Required action – Among the entries below, count the lines with "disease" in them and state the total without comment.

Provided entries –

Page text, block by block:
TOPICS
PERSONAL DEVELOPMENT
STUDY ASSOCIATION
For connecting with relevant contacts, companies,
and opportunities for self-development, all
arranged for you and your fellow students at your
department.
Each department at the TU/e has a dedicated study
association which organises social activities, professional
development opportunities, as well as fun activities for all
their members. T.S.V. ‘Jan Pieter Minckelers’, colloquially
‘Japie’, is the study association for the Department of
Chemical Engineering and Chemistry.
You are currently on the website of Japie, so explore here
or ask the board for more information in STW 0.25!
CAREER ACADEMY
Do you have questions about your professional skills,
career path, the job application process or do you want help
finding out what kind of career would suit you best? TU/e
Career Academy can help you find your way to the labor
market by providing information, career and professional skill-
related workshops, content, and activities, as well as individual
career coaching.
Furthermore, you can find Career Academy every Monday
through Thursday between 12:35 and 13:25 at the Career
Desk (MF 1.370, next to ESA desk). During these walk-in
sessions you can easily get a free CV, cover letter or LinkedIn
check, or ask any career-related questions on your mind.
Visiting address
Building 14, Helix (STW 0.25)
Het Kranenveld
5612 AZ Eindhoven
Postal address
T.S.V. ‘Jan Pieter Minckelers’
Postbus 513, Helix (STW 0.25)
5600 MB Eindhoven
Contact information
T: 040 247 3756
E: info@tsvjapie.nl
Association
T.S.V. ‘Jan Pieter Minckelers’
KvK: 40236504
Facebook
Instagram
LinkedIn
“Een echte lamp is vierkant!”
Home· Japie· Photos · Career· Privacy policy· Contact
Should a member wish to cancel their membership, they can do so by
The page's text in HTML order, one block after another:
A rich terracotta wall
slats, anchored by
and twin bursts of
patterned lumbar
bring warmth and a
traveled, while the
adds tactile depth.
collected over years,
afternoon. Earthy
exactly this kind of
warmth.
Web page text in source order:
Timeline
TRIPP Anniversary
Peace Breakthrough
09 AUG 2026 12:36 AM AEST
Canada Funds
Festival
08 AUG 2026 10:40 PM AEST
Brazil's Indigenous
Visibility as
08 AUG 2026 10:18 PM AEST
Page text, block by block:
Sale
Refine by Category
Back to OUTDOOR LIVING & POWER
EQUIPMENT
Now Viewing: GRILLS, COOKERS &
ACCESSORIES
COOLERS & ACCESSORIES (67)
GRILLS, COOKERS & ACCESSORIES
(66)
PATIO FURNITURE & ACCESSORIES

---

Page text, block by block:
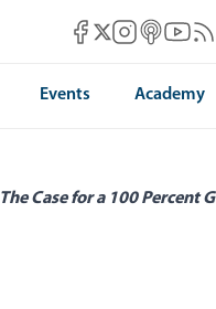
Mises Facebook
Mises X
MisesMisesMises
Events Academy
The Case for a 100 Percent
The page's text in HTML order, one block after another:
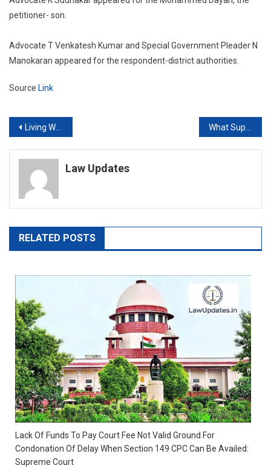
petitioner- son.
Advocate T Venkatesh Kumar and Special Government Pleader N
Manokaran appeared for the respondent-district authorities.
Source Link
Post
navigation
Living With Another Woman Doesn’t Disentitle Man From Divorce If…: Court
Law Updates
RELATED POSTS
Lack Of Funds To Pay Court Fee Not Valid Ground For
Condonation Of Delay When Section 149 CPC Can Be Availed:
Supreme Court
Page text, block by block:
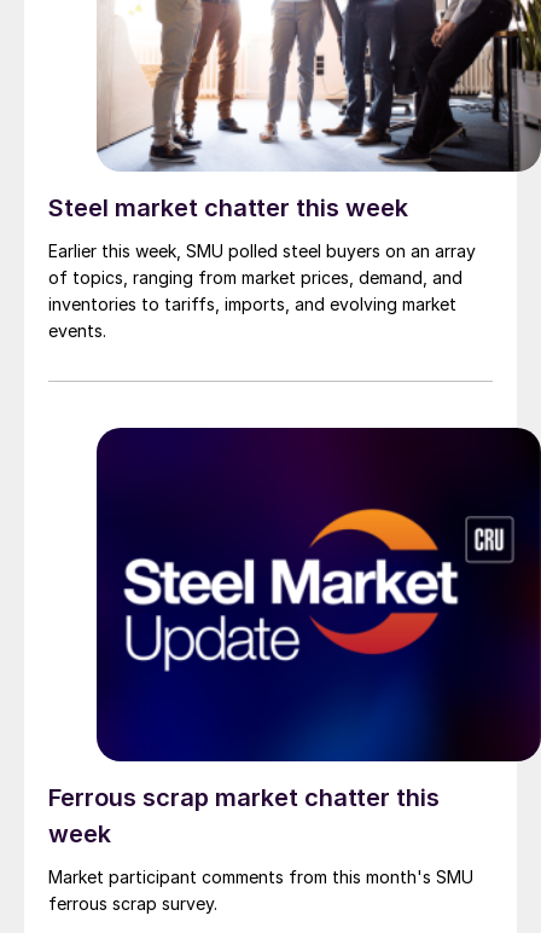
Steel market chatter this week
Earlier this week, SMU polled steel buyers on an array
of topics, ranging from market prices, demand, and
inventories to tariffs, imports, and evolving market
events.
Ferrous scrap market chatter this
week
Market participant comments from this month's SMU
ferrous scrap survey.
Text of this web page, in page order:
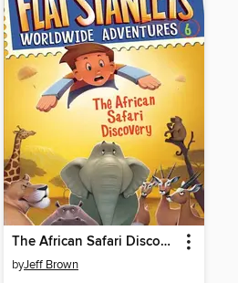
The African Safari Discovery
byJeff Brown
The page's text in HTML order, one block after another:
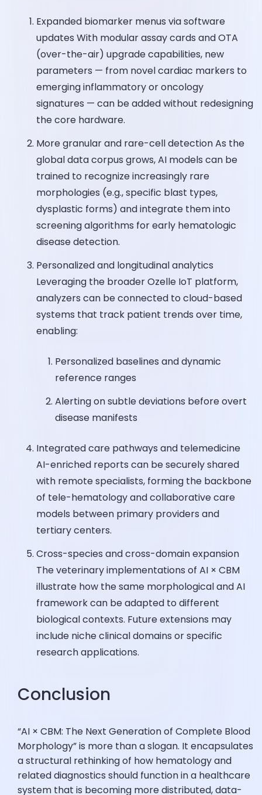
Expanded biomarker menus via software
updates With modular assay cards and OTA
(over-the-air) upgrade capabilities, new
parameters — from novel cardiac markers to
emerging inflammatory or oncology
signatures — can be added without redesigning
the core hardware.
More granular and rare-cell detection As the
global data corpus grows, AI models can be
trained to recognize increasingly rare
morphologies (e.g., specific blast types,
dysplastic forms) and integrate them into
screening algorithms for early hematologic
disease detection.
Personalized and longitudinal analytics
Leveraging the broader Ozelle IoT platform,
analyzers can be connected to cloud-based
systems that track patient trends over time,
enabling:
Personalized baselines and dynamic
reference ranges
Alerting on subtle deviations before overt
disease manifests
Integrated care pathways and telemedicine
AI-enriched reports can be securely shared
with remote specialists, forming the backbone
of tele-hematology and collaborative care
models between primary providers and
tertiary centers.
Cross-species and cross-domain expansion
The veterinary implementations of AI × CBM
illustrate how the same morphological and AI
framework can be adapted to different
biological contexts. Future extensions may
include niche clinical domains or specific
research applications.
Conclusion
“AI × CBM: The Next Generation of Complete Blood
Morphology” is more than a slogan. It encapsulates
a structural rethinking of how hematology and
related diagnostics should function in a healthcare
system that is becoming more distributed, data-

...

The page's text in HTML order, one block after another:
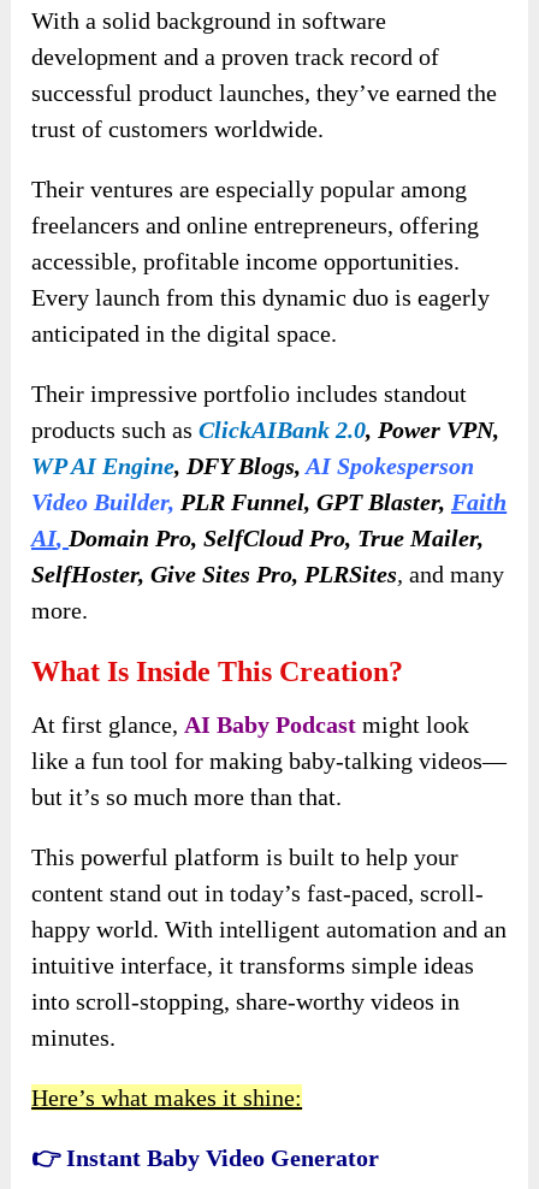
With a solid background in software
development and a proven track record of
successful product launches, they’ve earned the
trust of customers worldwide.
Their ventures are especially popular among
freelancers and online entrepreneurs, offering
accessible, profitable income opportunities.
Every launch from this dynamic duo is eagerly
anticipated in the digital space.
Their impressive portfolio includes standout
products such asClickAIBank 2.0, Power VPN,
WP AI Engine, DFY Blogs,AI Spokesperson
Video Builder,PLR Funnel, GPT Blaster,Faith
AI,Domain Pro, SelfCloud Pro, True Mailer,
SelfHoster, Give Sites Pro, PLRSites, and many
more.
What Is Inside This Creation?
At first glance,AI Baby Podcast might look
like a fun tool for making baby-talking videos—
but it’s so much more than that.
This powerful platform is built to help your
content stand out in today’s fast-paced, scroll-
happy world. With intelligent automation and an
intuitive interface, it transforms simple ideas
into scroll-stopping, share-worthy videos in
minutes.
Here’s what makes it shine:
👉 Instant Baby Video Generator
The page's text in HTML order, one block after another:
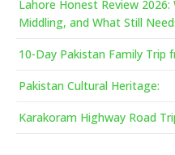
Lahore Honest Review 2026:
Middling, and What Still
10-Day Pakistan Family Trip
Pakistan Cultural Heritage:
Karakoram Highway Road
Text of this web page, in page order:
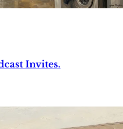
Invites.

Output for this exercise – 2